The next thing that took its toll on me was the food. These people, specifically Andhra people, believe in extremes. The food is either really spicy or really bland. I am still looking for something that falls somewhere in the moderate zone. Everything is in some way or the other related to rice. It will be because wheat is quite an unknown concept. That is all right. But what is not all right is the way they eat. I do not expect English mannerisms and do not follow them myself either. The gore comes when they mash the rice with the sambar in their plates. When we say, use hands to eat we don't mean the entire hand, do we? Even their wrists are dripping of rice bits and sambar. Agreed that it's the way they've been eating all their lives. But why kill the appetite of someone else at the table with your vulgar display of nasty food mashing? I have now kind of gotten used to not looking up while eating my food. The Arabs appreciate a good meal by burping. The louder (and smellier as well I guess) the burp, the more is the appreciation. The IBM'ites have their own way of appreciating a good meal. They wash their hands in their plates with the water they are supposed to drink, some hard core one's even gargle. I can't get used to that one.

For the first few days, everything was disturbing.

Well, it's been exactly a month now in this place called Ongole. All the hatred that I felt for this place in my first few days, I feel no more. I have gotten used to eating Idli and Dosa for breakfast every day. The small little shack on the side of the busy state road, sells me a hearty breakfast for 10 bucks flat. The lady who runs the place, and her son, both know me very well now. They try to sprinkle our sign language communication with tit bits of Hindi and I do the same with Telugu. Don't know why, but that humble little shack feels cozy now, feels like home. They treat me, their most regular customer, with warmth that no restaurant in the world can ever match. I prefer hanging out there. I went on a road trip one day, visiting tinier villages around this town along with a colleague. The vast endless tobacco fields are quite a sight. Also, visited a curing barn and met a couple of farmers. It was easy talking to them with my colleague as a translator. Their simplicity is worth a million times more than the millions they make from selling tobacco. They said their younger generation prefers to study agriculture technology at the Ivy League, but would like to come back here and grow their tobacco. Quite a contrast to all the software engineers and the GRE/GMAT junta who wants to study and settle down there. I guess the attachment to mother Earth comes to those who live on it. The city slickers will never know what it feels to live on Black soil whose fertility feeds them.

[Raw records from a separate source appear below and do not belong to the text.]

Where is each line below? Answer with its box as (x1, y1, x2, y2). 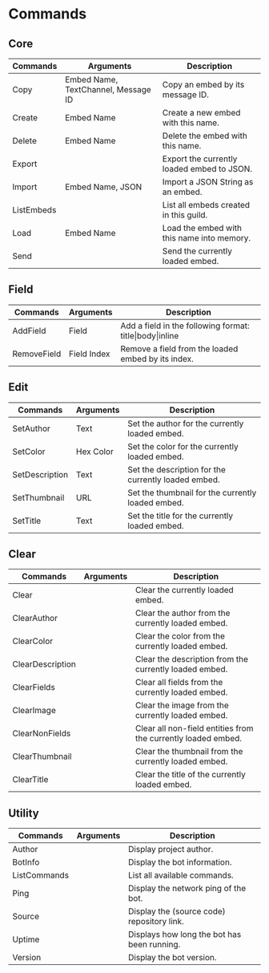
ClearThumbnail (12, 751, 72, 762)
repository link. (127, 916, 184, 927)
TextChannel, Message (65, 84, 152, 95)
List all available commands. (127, 870, 234, 881)
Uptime (12, 934, 40, 945)
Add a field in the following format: (119, 320, 250, 331)
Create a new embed (162, 107, 241, 118)
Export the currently (162, 153, 238, 164)
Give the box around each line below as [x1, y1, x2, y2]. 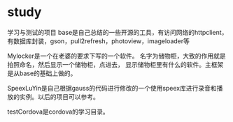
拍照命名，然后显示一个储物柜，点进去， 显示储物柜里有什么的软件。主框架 [7, 60, 224, 68]
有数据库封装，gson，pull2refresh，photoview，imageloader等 [7, 36, 190, 45]
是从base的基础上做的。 [7, 69, 77, 77]
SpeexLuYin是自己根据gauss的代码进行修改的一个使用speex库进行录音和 [7, 84, 217, 92]
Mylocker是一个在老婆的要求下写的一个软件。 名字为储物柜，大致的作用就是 [7, 52, 226, 60]
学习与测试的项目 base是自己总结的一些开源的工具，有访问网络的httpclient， [7, 28, 228, 36]
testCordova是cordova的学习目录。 [7, 107, 110, 116]
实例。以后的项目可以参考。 [19, 92, 99, 101]

This little town, the capital of tobacco trade in India, has treated me with so much warmth that I can easily unlearn some eating habits and maybe even pick up some new ones. The customs may be discomforting in the beginning, but the people aren't. This little part of IBM has brought me down to earth, literally. I may still not like their language, but I love the people. I will soon be out of here, back to the crowded streets of the metropolis. But, this is the one place that I'd like to come to when I want to be at home, be in heaven, or just be on Earth.